The war was marked by rapid Prussian victories and showcased the superiority of Prussian military organisation, strategy, and technology. Decisive was the Battle of Sedan, from 1 to 2 September 1870, resulting in the capture of Emperor Napoleon III and over a hundred thousand French troops. After the capture of the Emperor, France became a republic but the new government of the French Third Republic decided to continue the war. The Prussians therefore started to besiege and shelling Paris. The Siege of Paris started on 19 September 1870 and ended with the French capitulation on 28 January 1871. The Germans had fired around 12,000 shells in three weeks into the city, in an attempt to break Parisian morale.

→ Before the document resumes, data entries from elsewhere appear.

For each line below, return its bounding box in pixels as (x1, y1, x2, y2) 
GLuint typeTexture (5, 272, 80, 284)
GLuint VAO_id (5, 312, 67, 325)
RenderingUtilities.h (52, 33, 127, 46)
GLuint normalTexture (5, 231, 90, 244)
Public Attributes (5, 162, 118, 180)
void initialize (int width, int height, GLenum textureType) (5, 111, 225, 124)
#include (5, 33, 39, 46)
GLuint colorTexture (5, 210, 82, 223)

After the French capitulation, the German armies held a victory parade in Paris on 1 March 1871.

The Treaty of Frankfurt was signed in May 1871 and formalised the German victory. The treaty resulted in significant territorial losses for France, including Lorraine and parts of Alsace. In Germany, the victory facilitated the unification of German states under Prussian leadership. It had proclaimed the German Empire on 18 January 1871 in the Hall of Mirrors at Versailles, a symbolic act that further humiliated France. The emergence of a new superpower in Europe and the French revenge feelings contributed to the outbreak of the First World War in 1914.

The Paris Commune

The Siege of Paris had created severe hardship for the city’s residents. The prolonged siege had led to food shortages, economic disruption, and a deep sense of grievance among Parisians. The new government’s perceived mishandling of the war and the eventual capitulation to the Prussians fuelled anger and distrust towards the French authorities. This led to a surge in radical and socialist sentiments among Paris’ working class and political activists.

On 18 March 1871, the Paris Commune was proclaimed. The Commune represented a radical and revolutionary challenge to the conservative national government. It sought to implement a range of social reforms and operated as an independent, working-class government distinct from the national authorities. The Paris Commune lasted for about two months. It was brutally suppressed by the French army during the “Semaine Sanglante” (Bloody Week) in May 1871. During this violent crackdown, many buildings that were symbols of the traditional government were burned down by the Communards. The Bloody Week resulted in thousands of Communards being killed or executed and marked a tragic end to this revolutionary episode.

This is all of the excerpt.